16 July 2009

When Words Fail

A while back I worked at a company who made software+hardware products in a maturing market. The company found  it needed to deliver higher quality products with more features and was struggling to do so from an old codebase. It had become clear to the management team that late-stage serious defects were the major cause of schedule/quality issues but they had been able to fix this problem.

The codebase management team had a lot of ideas about what the causes were and how to fix them. They had discussed "technical debt", "silo-ing" and other causes. However in the end they settled on two key priorities: taking extreme care with code changes and sticking with established QA processes to minimise the number of introduced bugs.

Eventually the project was given to me to manage. One of the (many) things the development team had done well was to document each bug and cross-reference bug fixes against  the source code. I analysed about 100 recently fixed serious software bugs, looked up their fixes in the SCM and then looked up the date at which the code changes causing the bug were checked in. This showed that most of the bugs being found had been introduced months before they were discovered. It was clear that the late-stage defects were dominated by latent bugs being unmasked by changes, not by bugs introduced by changes.

Some changes to the development process were needed. The development group was responsible for creating code without introducing bugs and the QA group was responsible for finding the bugs the development team missed. However the QA process was unsuited to discovering latent bugs fast because it had a long cycle based on testing user scenarios.
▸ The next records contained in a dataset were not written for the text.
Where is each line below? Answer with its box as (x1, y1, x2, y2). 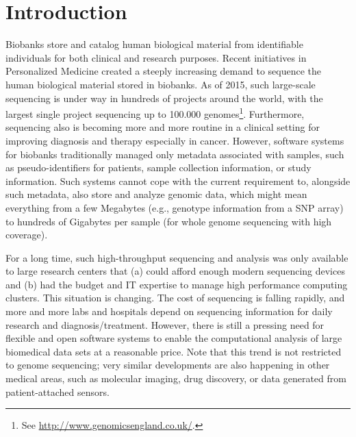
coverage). (5, 227, 48, 242)
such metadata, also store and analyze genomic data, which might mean (5, 187, 307, 201)
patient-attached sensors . (5, 384, 110, 399)
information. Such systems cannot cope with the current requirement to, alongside (5, 173, 351, 188)
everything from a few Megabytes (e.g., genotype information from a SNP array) (5, 200, 344, 214)
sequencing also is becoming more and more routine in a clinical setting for (5, 120, 320, 134)
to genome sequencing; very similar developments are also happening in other (5, 358, 330, 372)
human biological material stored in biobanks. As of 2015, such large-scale (5, 77, 316, 91)
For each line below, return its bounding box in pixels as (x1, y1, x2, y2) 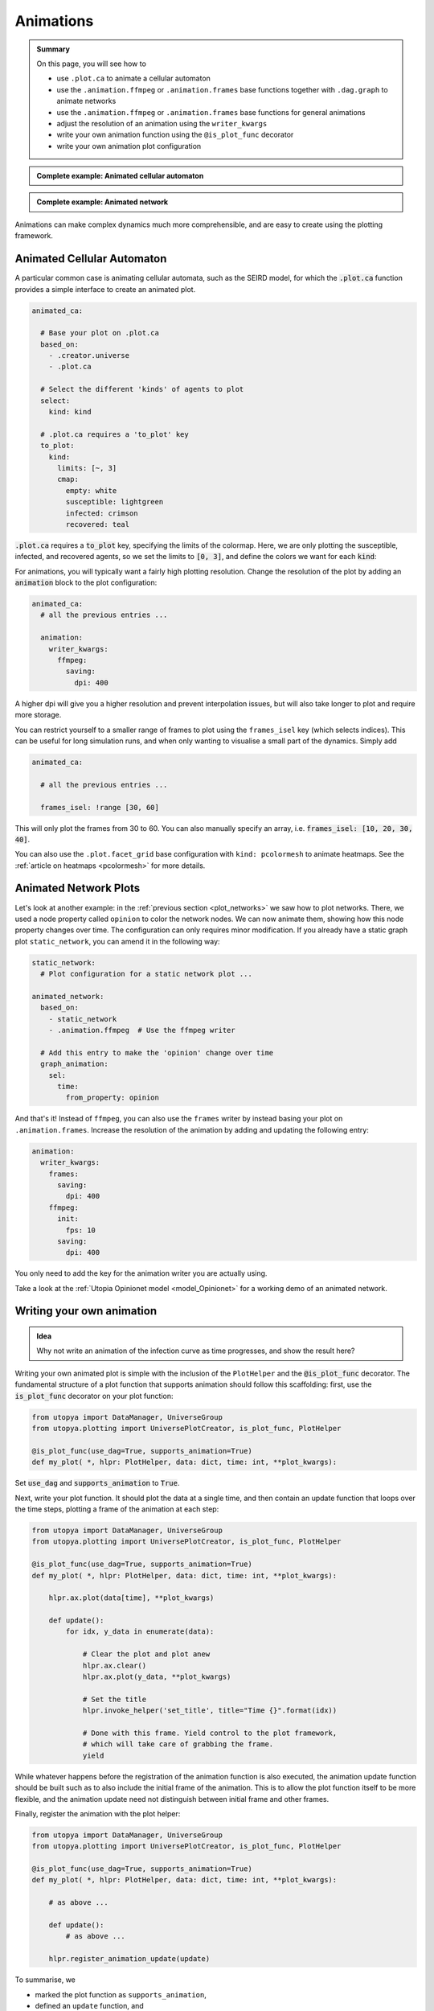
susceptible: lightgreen (65, 497, 164, 507)
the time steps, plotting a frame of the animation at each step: (14, 1504, 219, 1514)
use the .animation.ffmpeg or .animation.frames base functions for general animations (56, 107, 366, 117)
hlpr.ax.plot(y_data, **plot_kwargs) (82, 1672, 231, 1681)
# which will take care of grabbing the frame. (82, 1740, 274, 1749)
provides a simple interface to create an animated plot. (14, 284, 196, 294)
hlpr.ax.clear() (82, 1661, 147, 1670)
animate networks (56, 97, 117, 106)
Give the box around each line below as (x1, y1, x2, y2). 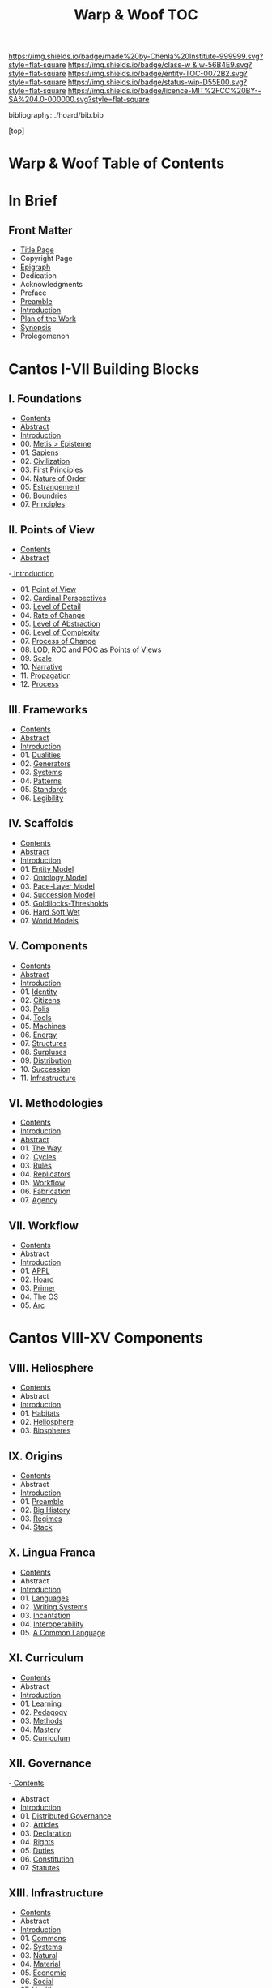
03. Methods (19, 1716, 63, 1725)
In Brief (8, 191, 58, 210)
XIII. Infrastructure (8, 1886, 104, 1900)
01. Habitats (19, 1408, 60, 1418)
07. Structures (19, 1038, 67, 1048)
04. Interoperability (19, 1619, 84, 1629)
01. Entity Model (19, 863, 74, 873)
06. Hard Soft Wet (19, 906, 81, 917)
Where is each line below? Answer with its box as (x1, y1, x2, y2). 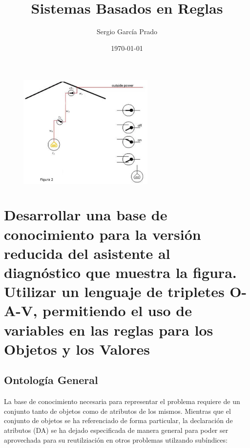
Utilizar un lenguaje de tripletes (4, 281, 225, 301)
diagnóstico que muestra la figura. (4, 262, 237, 282)
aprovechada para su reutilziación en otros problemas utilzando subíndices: (4, 434, 228, 445)
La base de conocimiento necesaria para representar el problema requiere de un (4, 396, 240, 406)
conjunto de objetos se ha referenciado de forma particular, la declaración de (4, 415, 233, 426)
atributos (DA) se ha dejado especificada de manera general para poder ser (4, 425, 229, 435)
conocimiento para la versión (4, 224, 201, 244)
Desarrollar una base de (4, 205, 167, 225)
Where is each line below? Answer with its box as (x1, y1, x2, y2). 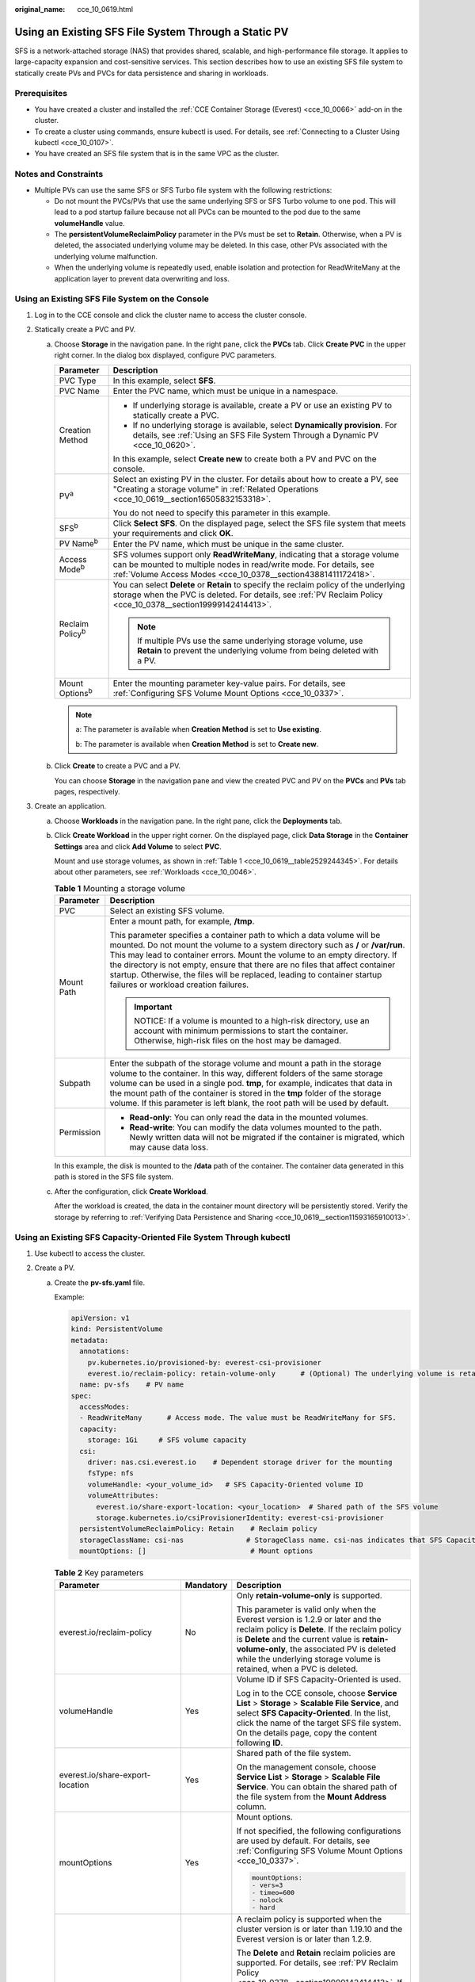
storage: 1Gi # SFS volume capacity (87, 1436, 247, 1444)
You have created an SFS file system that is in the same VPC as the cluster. (34, 149, 279, 159)
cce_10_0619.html (77, 5, 134, 13)
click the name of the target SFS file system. (236, 1717, 401, 1728)
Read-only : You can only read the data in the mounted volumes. (129, 1112, 369, 1123)
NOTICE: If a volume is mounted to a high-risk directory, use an (134, 1016, 370, 1027)
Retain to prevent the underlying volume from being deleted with (137, 645, 379, 656)
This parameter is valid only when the (236, 1604, 377, 1615)
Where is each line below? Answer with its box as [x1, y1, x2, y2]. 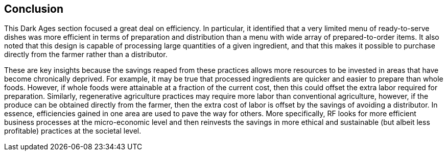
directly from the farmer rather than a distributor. [4, 50, 168, 59]
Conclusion [4, 3, 64, 15]
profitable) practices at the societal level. [4, 126, 142, 136]
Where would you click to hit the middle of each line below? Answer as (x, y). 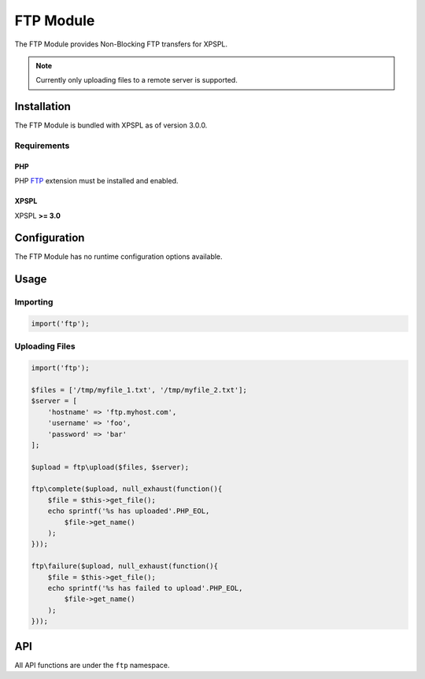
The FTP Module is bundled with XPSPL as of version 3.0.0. (111, 125)
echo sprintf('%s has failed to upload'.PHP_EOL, (145, 588)
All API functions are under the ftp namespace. (92, 665)
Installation (42, 107)
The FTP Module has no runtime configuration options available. (119, 256)
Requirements (42, 146)
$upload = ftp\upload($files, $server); (110, 467)
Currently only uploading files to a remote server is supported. (137, 80)
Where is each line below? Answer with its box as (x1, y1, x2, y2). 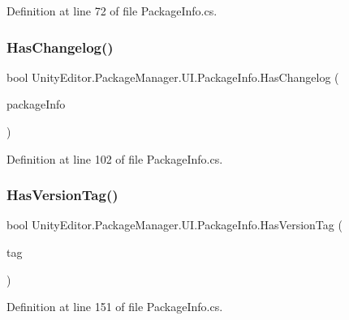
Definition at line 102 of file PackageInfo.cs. (6, 150, 223, 167)
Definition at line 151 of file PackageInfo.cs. (6, 298, 223, 315)
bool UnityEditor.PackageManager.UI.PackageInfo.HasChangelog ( (6, 68, 339, 85)
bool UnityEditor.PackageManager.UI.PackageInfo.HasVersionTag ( (6, 216, 343, 233)
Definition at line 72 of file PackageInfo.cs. (6, 2, 218, 19)
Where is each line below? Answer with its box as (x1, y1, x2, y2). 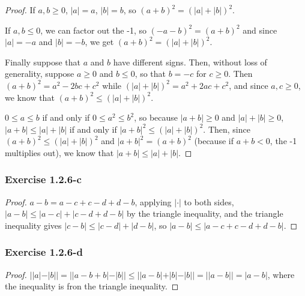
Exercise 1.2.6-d (5, 244, 83, 259)
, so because (134, 111, 178, 124)
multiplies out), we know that (5, 146, 114, 159)
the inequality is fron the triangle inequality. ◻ (5, 280, 179, 292)
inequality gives (5, 219, 62, 231)
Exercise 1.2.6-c (5, 172, 82, 187)
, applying (134, 195, 172, 208)
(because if (194, 134, 234, 147)
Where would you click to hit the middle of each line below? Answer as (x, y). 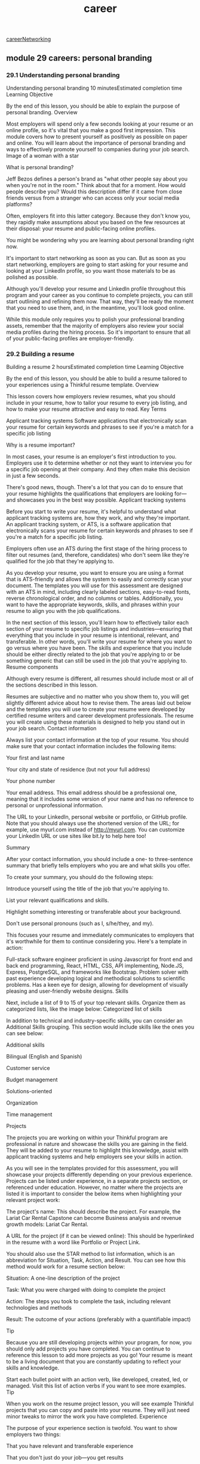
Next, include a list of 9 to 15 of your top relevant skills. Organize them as (96, 1003)
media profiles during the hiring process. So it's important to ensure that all (99, 332)
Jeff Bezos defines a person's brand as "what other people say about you (97, 179)
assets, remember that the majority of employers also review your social (95, 325)
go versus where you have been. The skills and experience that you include (99, 648)
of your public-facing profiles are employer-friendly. (70, 338)
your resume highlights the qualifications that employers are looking (90, 494)
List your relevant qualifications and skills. (58, 900)
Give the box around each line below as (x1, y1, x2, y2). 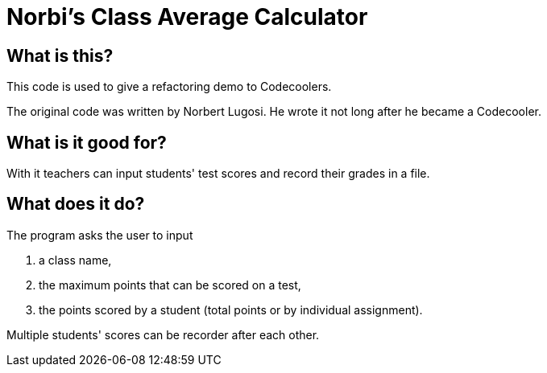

Therefore I got small teams of developers and QAs to work closely together to find, fix and verify bugs and I took some developers away other work to develop a system to find and fix (and eventually prevent the introduction of more) latent bugs. This work is described here. With these changes in place, code stability improved rapidly and late-stage serious bugs essentially ceased to be found.

That was a fairly straightforward technical solution to a fairly straightforward  technical problem. So why had the very capable management team who had known the underlying causes (technical debt and silo-ing) not been able to fix the problem for so long?

Change is known to be difficult in organisations and there is an industry built around dealing with this. However our immediate problem was not an inability to persuade people to change. In fact consultation and review had been distracting people from doing the experimentation required to find the underlying causes of the problem was and how to fix them. The more people talked about the problem the further they got from the solution (hence this post's title).

The situation reminded me of Uncle Bob Martin's Agile Smagile

As I said before, going meta is a good thing. However, going meta requires experimental evidence. Unfortunately the industry has latched on to the word "Agile" and has begun to use it as a prefix that means "good". This is very unfortunate, and discerning software professionals should be very wary of any new concept that bears the "agile" prefix. The concept has been taken meta, but there is no experimental evidence that demonstrates that "agile", by itself, is good.
The deeply ingrained practices in the organisation I worked in had grown out of  ideas that had worked well in the past. They had been good enough to cover a wide range of development scenarios for a long while and were clearly based on experimental evidence from past development. However somewhere along the way people had stopped experimenting and modifying the rules, and started just following the rules. This is what Uncle Bob called "going meta". The problem for our organisation was that the set of rules it had got to when it stopped experimenting were not universally true, they were only true for the type of the development they were doing when they stopped changing the rules.

The changes I made to detect and fix latent bugs (high-coverage automated system testing, static analysis with Klocwork and refactoring with unit tests) were adopted across the development organisation and became part of the standard development process, at least for the time I was there. That was good but I wondered if those practices would become a fixed part of the new development process because they had worked some time in the past. And I wondered whether they would prevent the company from addressing problems that arose in the future, just as the practises that had worked well in the past had come to do.

1 comment:

David said...

Here is a hot-off-the-press example of how talking about something for long enough can lead to a bad outcome.

This group of "Agile" experts have decided that fixing bugs as they are found may not be such a good idea!